I work with data that comes from multiple sources that I have no control over. These sources tend to have duplicates in the "key" values. I need to keep any of these duplicate values form matching in a join.
Using the following data
T1
| ID | FirstKey | SecondKey | ThirdKey | AdditionalColumns |
+----+----------+-----------+----------+---------------------+
| 01 | Prod1 | ABC1 | 201 | Jun 2010, A, 101 |
| 02 | Prod2 | DEF2 | 202 | May 2009, A, 101 |
| 03 | Prod2 | DEF2 | 202 | May 2010, S, 101 |
| 04 | Prod3 | | 206 | Jun 2010, A, 103 |
| 05 | Prod4 | | 207 | Jun 2011, S, 103 |
T2
| ID | FirstKey | SecondKey | ThirdKey | AdditionalColumns |
+----+----------+-----------+----------+---------------------+
| 01 | Prod1 | ABC1 | 201 | Jun 2010, A, 101 |
| 02 | Prod2 | DEF2 | | May 2009, A, 101 |
| 03 | Prod2 | DEF2 | 202 | May 2010, S, 101 |
| 04 | Prod3 | | | Jun 2010, A, 103 |
| 05 | Prod4 | | 207 | Jun 2011, S, 103 |
| 06 | Prod1 | ABC1 | 201 | Jun 2010, T, 101 |
Now if we do the query:
SELECT
T1.FirstKey, T1.SecondKey, T1.ThirdKey,
T2.FirstKey, T2.SecondKey, T2.ThirdKey,
T1.AdditionalColumns, T2.AdditionalColumns
FROM
T1 JOIN T2 ON T1.FirstKey = T2.FirstKey
AND T1.SecondKey = T2.SecondKey
AND T1.SecondKey IS NOT NULL
UNION
SELECT
T1.FirstKey, T1.SecondKey, T1.ThirdKey,
T2.FirstKey, T2.SecondKey, T2.ThirdKey,
T1.AdditionalColumns, T2.AdditionalColumns
FROM
T1 JOIN T2 ON T1.FirstKey = T2.FirstKey
AND T1.ThirdKey = T2.ThirdKey
AND T1.SecondKey IS NULL
We get the following Results
FirstKey SecondKey ThirdKey FirstKey SecondKey ThirdKey AdditionalColumns AdditionalColumns
-------- --------- -------- -------- --------- -------- ----------------- -----------------
Prod1 ABC1 201 Prod1 ABC1 201 Jun 2010, A, 101 Jun 2010, A, 101
Prod1 ABC1 201 Prod1 ABC1 201 Jun 2010, A, 101 Jun 2010, T, 101
Prod2 DEF2 202 Prod2 DEF2 202 May 2009, A, 101 May 2010, S, 101
Prod2 DEF2 202 Prod2 DEF2 202 May 2010, S, 101 May 2010, S, 101
Prod4 NULL 207 Prod4 NULL 207 Jun 2011, S, 103 Jun 2011, A, 103
I need the query to only return the records with an authoritative match. e.g. Only 1 match between the tables.

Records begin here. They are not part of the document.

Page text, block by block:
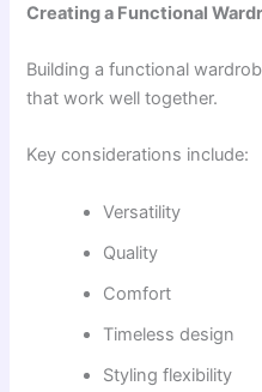
Creating a Functional
Building a functional
that work well together.
Key considerations include:
Versatility
Quality
Comfort
Timeless design
Styling flexibility
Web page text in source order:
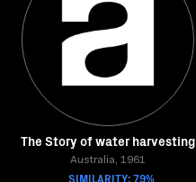
The Story of water harvesting
Australia, 1961
SIMILARITY: 79%
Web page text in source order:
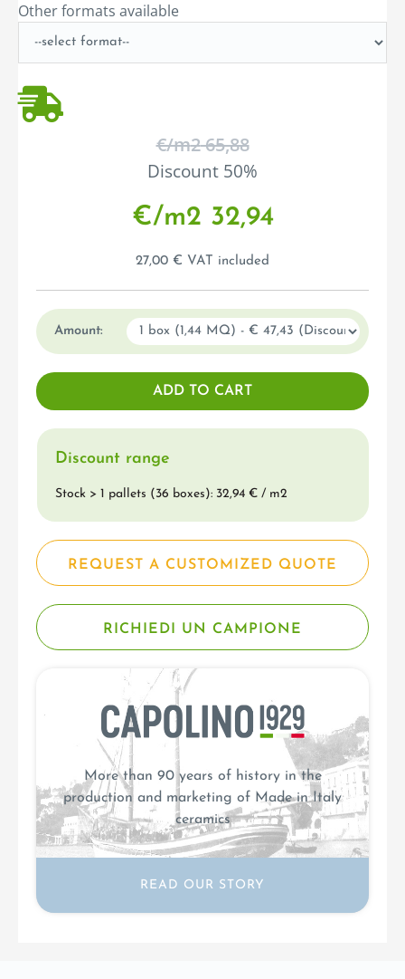
Other formats available
€/m265,88
Discount 50%
€/m2 32,94
27,00 € VAT included
Amount:
Discount range
Stock > 1 pallets (36 boxes): 32,94 € / m2
REQUEST A CUSTOMIZED QUOTE
RICHIEDI UN CAMPIONE
More than 90 years of history in the
production and marketing of Made in Italy
ceramics
READ OUR STORY
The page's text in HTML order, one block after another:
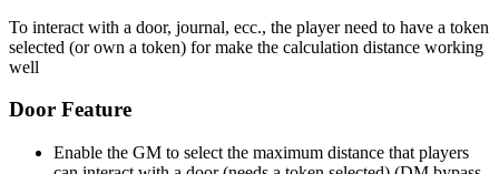
To interact with a door, journal, ecc., the player need to have a token
selected (or own a token) for make the calculation distance working
well
Door Feature
Enable the GM to select the maximum distance that players
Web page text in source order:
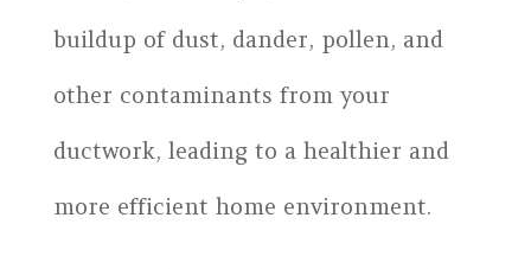
buildup of dust, dander, pollen, and
other contaminants from your
ductwork, leading to a healthier and
more efficient home environment.
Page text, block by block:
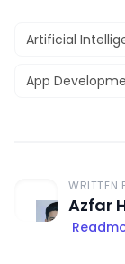
Artificial
App
WRITTEN
Azfar
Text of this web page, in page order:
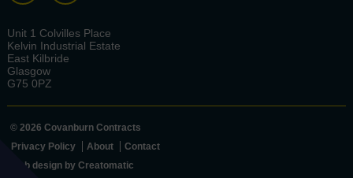
Unit 1 Colvilles Place
Kelvin Industrial Estate
East Kilbride
Glasgow
G75 0PZ
© 2026 Covanburn Contracts
Privacy Policy
About
Contact
Web design byCreatomatic
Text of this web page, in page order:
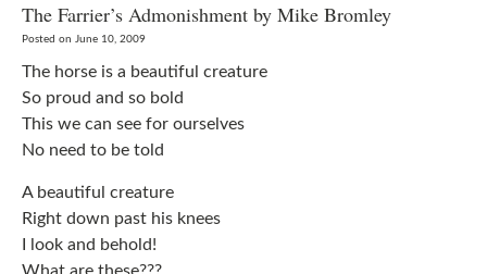
The Farrier’s Admonishment by Mike Bromley
Posted on June 10, 2009
The horse is a beautiful creature
So proud and so bold
This we can see for ourselves
No need to be told
A beautiful creature
Right down past his knees
I look and behold!
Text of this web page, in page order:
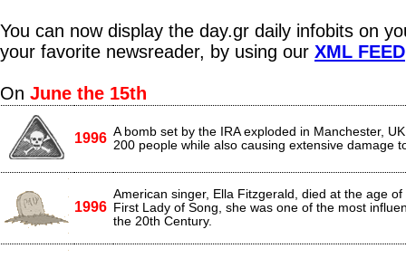
You can now display the day.gr daily infobits on
your favorite newsreader, by using our XML FEED
On June the 15th
1996 A bomb set by the IRA exploded in Manchester,
200 people while also causing extensive damage
1996
American singer, Ella Fitzgerald, died at the age
First Lady of Song, she was one of the most
the 20th Century.
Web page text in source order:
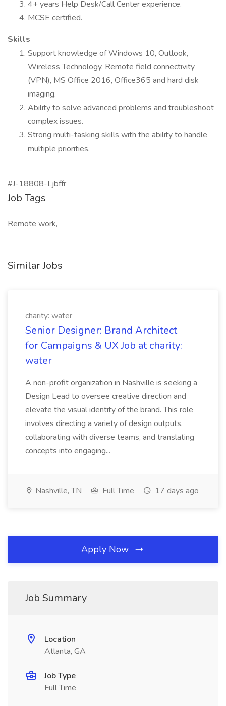
4+ years Help Desk/Call Center experience.
MCSE certified.
Skills
Support knowledge of Windows 10, Outlook,
Wireless Technology, Remote field connectivity
(VPN), MS Office 2016, Office365 and hard disk
imaging.
Ability to solve advanced problems and troubleshoot
complex issues.
Strong multi-tasking skills with the ability to handle
multiple priorities.
#J-18808-Ljbffr
Job Tags
Remote work,
Similar Jobs
charity: water
Senior Designer: Brand Architect
for Campaigns & UX Job at charity:
water
A non-profit organization in Nashville is seeking a
Design Lead to oversee creative direction and
elevate the visual identity of the brand. This role
involves directing a variety of design outputs,
collaborating with diverse teams, and translating
concepts into engaging...
Nashville, TN Full Time 17 days ago
Apply Now
Job Summary
Location
Atlanta, GA
Job Type
Full Time
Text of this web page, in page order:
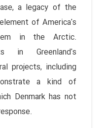
a legacy of the
of America's
in the Arctic.
in Greenland's
projects, including
a kind of
Denmark has not
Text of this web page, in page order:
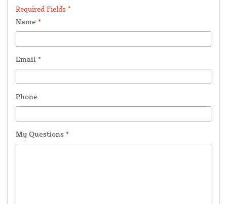
Required Fields *
Name *
Email *
Phone
My Questions *
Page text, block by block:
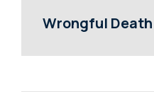
Wrongful Death
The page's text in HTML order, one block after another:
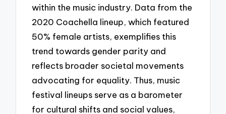
within the music industry. Data from the
2020 Coachella lineup, which featured
50% female artists, exemplifies this
trend towards gender parity and
reflects broader societal movements
advocating for equality. Thus, music
festival lineups serve as a barometer
for cultural shifts and social values,
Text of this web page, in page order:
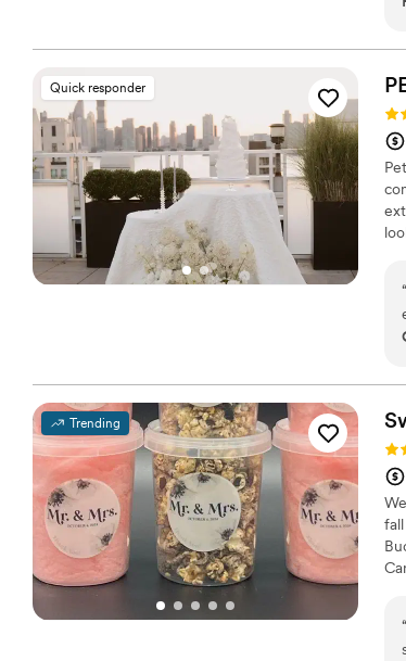
Quick responder
“
Trending
“
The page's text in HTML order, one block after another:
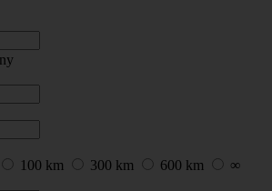
100 km 300 km 600 km
∞
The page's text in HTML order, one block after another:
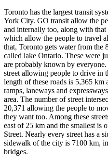
Toronto has the largest transit
York City. GO transit allow the
and internally too, along with
which allow the people to travel
that, Toronto gets water from the
called lake Ontario. These were
are probably known by
street allowing people to drive in
length of these roads is 5,365 km
ramps, laneways and
area. The number of street
20,371 allowing the people to
they want too. Among these
east of 25 km and the smallest is
Street. Nearly every street has a
sidewalk of the city is 7100 km,
bridges.
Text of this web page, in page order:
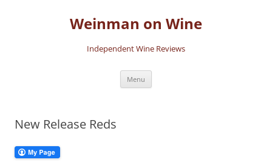
Weinman on Wine
Independent Wine Reviews
Menu
New Release Reds
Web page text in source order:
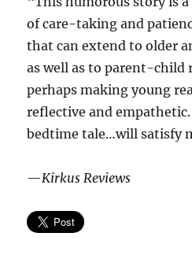
of care-taking and
that can extend to older
as well as to parent-child
perhaps making young
reflective and
bedtime tale…will satisfy
—Kirkus Reviews
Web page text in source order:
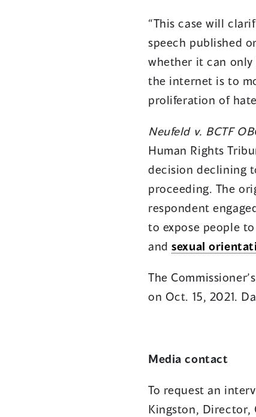
“This case will
speech published
whether it can only
the internet is to
proliferation of
Neufeld v. BCTF
Human Rights
decision declining
proceeding. The
respondent
to expose people
andsexual
The
on Oct. 15, 2021.
Media contact
To request an
Kingston, Director,
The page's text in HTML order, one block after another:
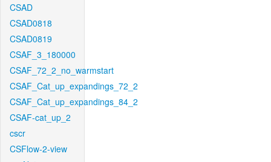
CSAD
CSAD0818
CSAD0819
CSAF_3_180000
CSAF_72_2_no_warmstart
CSAF_Cat_up_expandings_72_2
CSAF_Cat_up_expandings_84_2
CSAF-cat_up_2
cscr
CSFlow-2-view
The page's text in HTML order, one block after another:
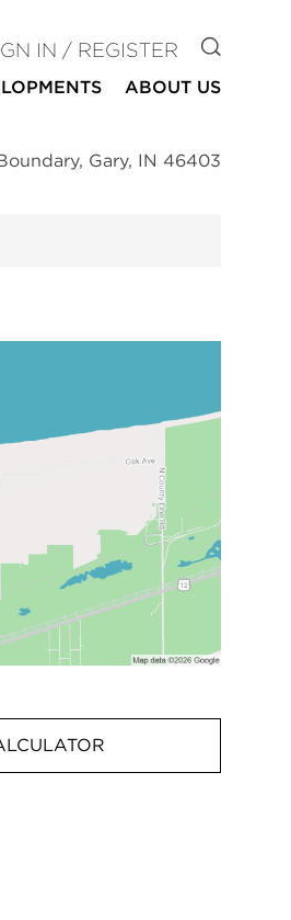
IN / REGISTER GO TO
ABOUT US
Gary, IN 46403
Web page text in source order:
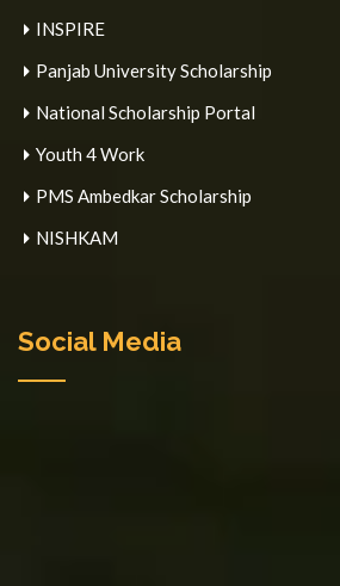
INSPIRE
Panjab University Scholarship
National Scholarship Portal
Youth 4 Work
PMS Ambedkar Scholarship
NISHKAM
Social Media
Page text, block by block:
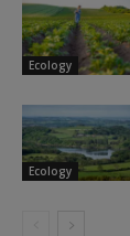
Ecology
Ecology
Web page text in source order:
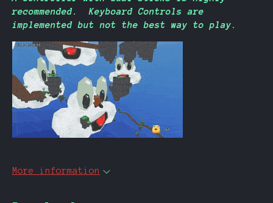
recommended. Keyboard Controls are
implemented but not the best way to play.
More information
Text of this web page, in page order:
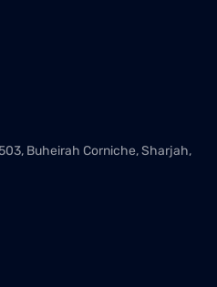
Buheirah Corniche, Sharjah,
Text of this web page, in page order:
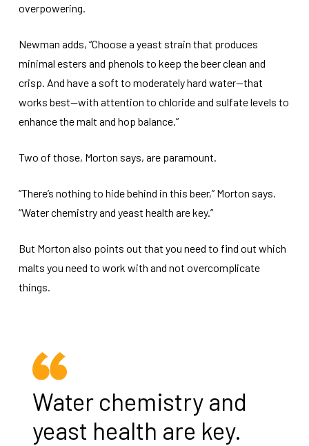
overpowering.
Newman adds, “Choose a yeast strain that produces
minimal esters and phenols to keep the beer clean and
crisp. And have a soft to moderately hard water—that
works best—with attention to chloride and sulfate levels to
enhance the malt and hop balance.”
Two of those, Morton says, are paramount.
“There’s nothing to hide behind in this beer,” Morton says.
“Water chemistry and yeast health are key.”
But Morton also points out that you need to find out which
malts you need to work with and not overcomplicate
things.
Water chemistry and
yeast health are key.
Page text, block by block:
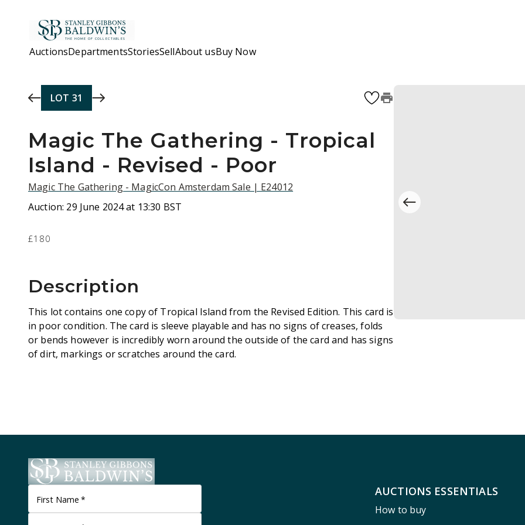
AuctionsDepartmentsStoriesSellAbout usBuy Now
LOT 31
Magic The Gathering - Tropical
Island - Revised - Poor
Magic The Gathering - MagicCon Amsterdam Sale | E24012
Auction: 29 June 2024 at 13:30 BST
£180
Description
This lot contains one copy of Tropical Island from the Revised Edition. This card is
in poor condition. The card is sleeve playable and has no signs of creases, folds
or bends however is incredibly worn around the outside of the card and has signs
of dirt, markings or scratches around the card.
First Name *
AUCTIONS ESSENTIALS
How to buy
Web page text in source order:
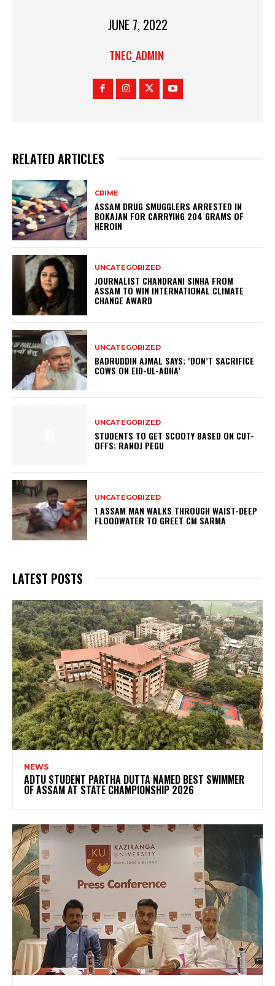
JUNE 7, 2022
TNEC_ADMIN
RELATED ARTICLES
CRIME
ASSAM DRUG SMUGGLERS ARRESTED IN
BOKAJAN FOR CARRYING 204 GRAMS OF
HEROIN
UNCATEGORIZED
JOURNALIST CHANDRANI SINHA FROM
ASSAM TO WIN INTERNATIONAL CLIMATE
CHANGE AWARD
UNCATEGORIZED
BADRUDDIN AJMAL SAYS; ‘DON’T SACRIFICE
COWS ON EID-UL-ADHA’
UNCATEGORIZED
STUDENTS TO GET SCOOTY BASED ON CUT-
OFFS; RANOJ PEGU
UNCATEGORIZED
1 ASSAM MAN WALKS THROUGH WAIST-DEEP
FLOODWATER TO GREET CM SARMA
LATEST POSTS
NEWS
ADTU STUDENT PARTHA DUTTA NAMED BEST SWIMMER
OF ASSAM AT STATE CHAMPIONSHIP 2026
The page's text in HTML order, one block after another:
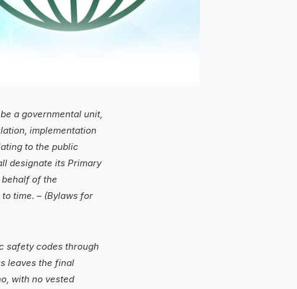
a governmental unit,
implementation
to the public
designate its Primary
of the
time. – (Bylaws for
safety codes through
leaves the final
with no vested
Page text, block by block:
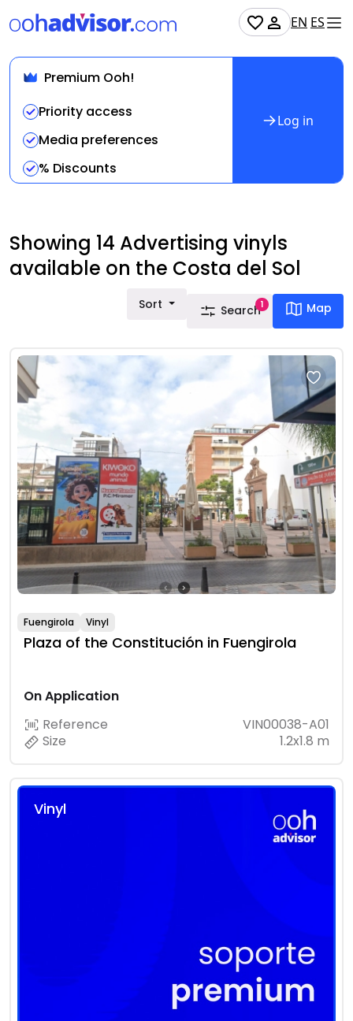
EN ES
Premium Ooh!
Priority access
Media preferences
% Discounts
Log in
Showing 14 Advertising vinyls
available on the Costa del Sol
Sort Search1 Map
Fuengirola Vinyl
Plaza of the Constitución in Fuengirola
On Application
Reference
VIN00038-A01
Size
1.2x1.8 m
Vinyl
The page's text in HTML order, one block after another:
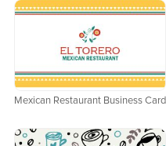
Mexican Restaurant Business Card
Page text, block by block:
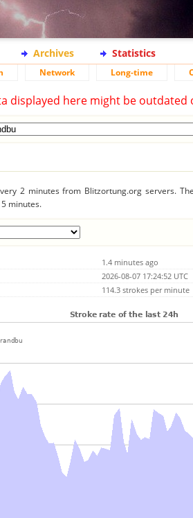
Archives Statistics
Network Long-time
displayed here might be
2 minutes from Blitzortung.org servers.
minutes.
1.4 minutes ago
2026-08-07 17:24:52 UTC
114.3 strokes per minute
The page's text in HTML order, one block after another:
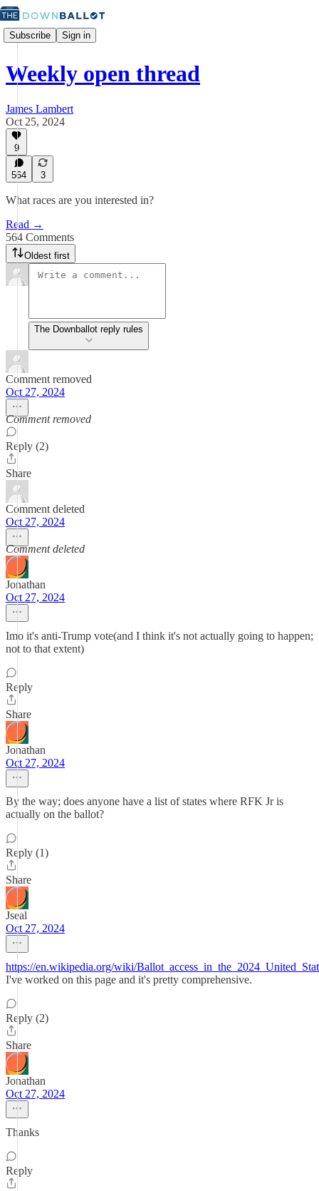
Subscribe Sign in
Weekly open thread
James Lambert
Oct 25, 2024
9
564 3
What races are you interested in?
Read →
564 Comments
Oldest first
The Downballot reply rules
Comment removed
Oct 27, 2024
Comment removed
Reply (2)
Share
Comment deleted
Oct 27, 2024
Comment deleted
Jonathan
Oct 27, 2024
Imo it's anti-Trump vote(and I think it's not actually going to happen;
not to that extent)
Reply
Share
Jonathan
Oct 27, 2024
By the way; does anyone have a list of states where RFK Jr is
actually on the ballot?
Reply (1)
Share
Jseal
Oct 27, 2024
https://en.wikipedia.org/wiki/
I've worked on this page and it's pretty comprehensive.
Reply (2)
Share
Jonathan
Oct 27, 2024
Thanks
Reply
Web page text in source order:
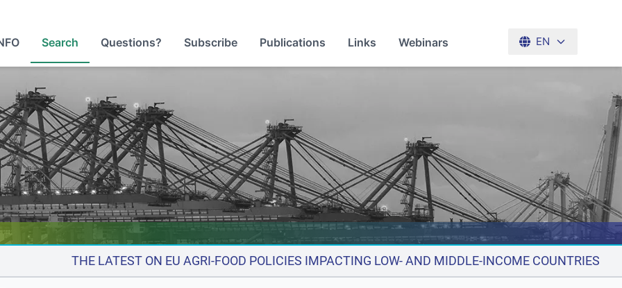
Search Questions? Subscribe Publications Links Webinars EN
THE LATEST ON EU AGRI-FOOD POLICIES IMPACTING LOW- AND MIDDLE-INCOME COUNTRIES
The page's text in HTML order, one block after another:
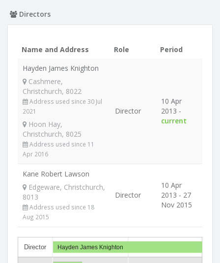
Directors
Name and Address Role
Period
Hayden James Knighton
Cashmere,
Christchurch, 8022
Address used since 30 Jul
2021
Hoon Hay,
Christchurch, 8025
Address used since 11
Apr 2016
Director
10 Apr
2013 -
current
Kane Robert Lawson
Edgeware, Christchurch,
8013
Address used since 18
Aug 2015
Director
10 Apr
2013 - 27
Nov 2015
Director Hayden James Knighton
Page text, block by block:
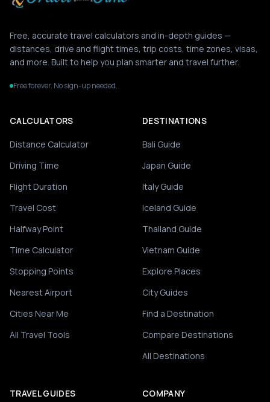
Free, accurate travel calculators and in-depth guides —
distances, drive and flight times, trip costs, time zones, visas,
and more. Built to help you plan smarter and travel further.
Free forever. No sign-up needed.
CALCULATORS
Distance Calculator
Driving Time
Flight Duration
Travel Cost
Halfway Point
Time Calculator
Stopping Points
Nearest Airport
Cities Near Me
All Travel Tools
DESTINATIONS
Bali Guide
Japan Guide
Italy Guide
Iceland Guide
Thailand Guide
Vietnam Guide
Explore Places
City Guides
Find a Destination
Compare Destinations
All Destinations
TRAVEL GUIDES COMPANY

FirstKey SecondKey ThirdKey FirstKey SecondKey ThirdKey AdditionalColumns AdditionalColumns
-------- --------- -------- -------- --------- -------- ----------------- -----------------
Prod4 NULL 207 Prod4 NULL 207 Jun 2011, S, 103 Jun 2011, A, 103
Is there a way to do this in the JOIN?
Currently I can get uniques by making CTE for each table that guarantees uniqueness on the keys used in the join. This works, but is ugly and adds significant work to the query.
Is there another way to do this join that will exclude the duplicate matches? This assumes I cannot programatically exclude any of the duplicate rows based on the AdditionalColumns data.
I run into this over and over so the CTE method seems just kludgey as it must be a problem that's been solved.